▶ **WHAT NEEDS TO BE DONE**: The answer must consist of every line in the data below that holds the word "Amsterdam".

Dataset entries
******
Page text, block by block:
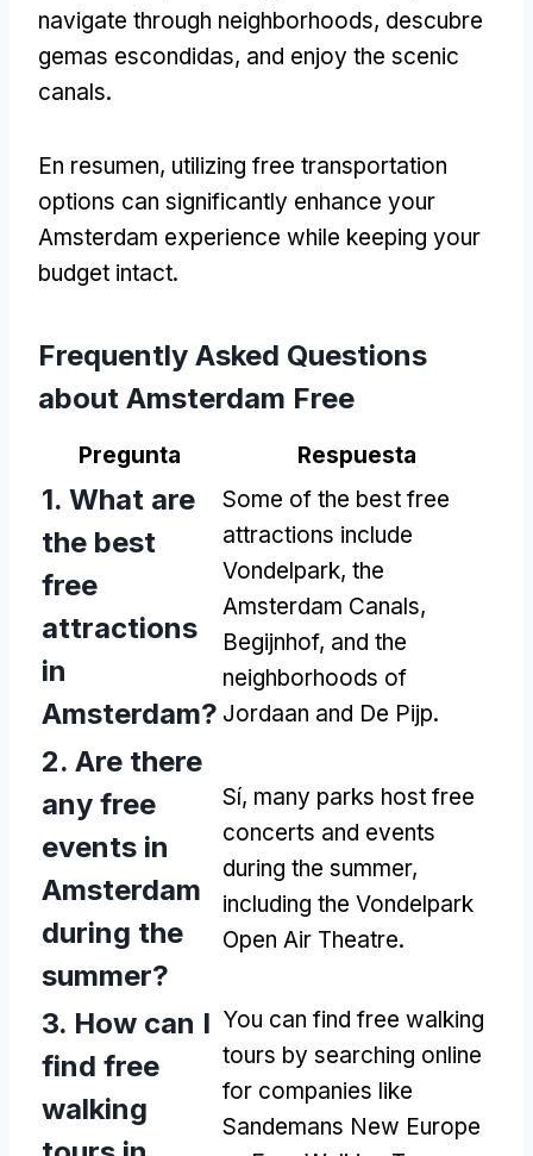
navigate through neighborhoods, descubre
gemas escondidas, and enjoy the scenic
canals.
En resumen, utilizing free transportation
options can significantly enhance your
Amsterdam experience while keeping your
budget intact.
Frequently Asked Questions
about Amsterdam Free
Pregunta Respuesta
1. What are
the best
free
attractions
in
Amsterdam?
Some of the best free
attractions include
Vondelpark, the
Amsterdam Canals,
Begijnhof, and the
neighborhoods of
Jordaan and De Pijp.
2. Are there
any free
events in
Amsterdam
during the
summer?
Sí, many parks host free
concerts and events
during the summer,
including the Vondelpark
Open Air Theatre.
3. How can I
find free
walking
You can find free walking
tours by searching online
for companies like
Sandemans New Europe
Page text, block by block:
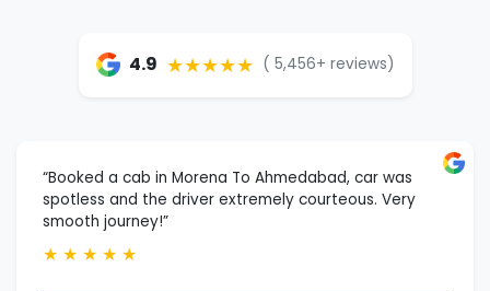
4.9 ★★★★★ ( 5,456+ reviews)
“Booked a cab in Morena To Ahmedabad, car was
spotless and the driver extremely courteous. Very
smooth journey!”
★ ★ ★ ★ ★
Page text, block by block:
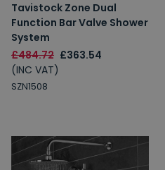
Tavistock Zone Dual
Function Bar Valve Shower
System
£484.72 £363.54
(INC VAT)
SZN1508
******
▶ **TASK ANSWER**:
Amsterdam experience while keeping your
about Amsterdam Free
Amsterdam?
Amsterdam Canals,
Amsterdam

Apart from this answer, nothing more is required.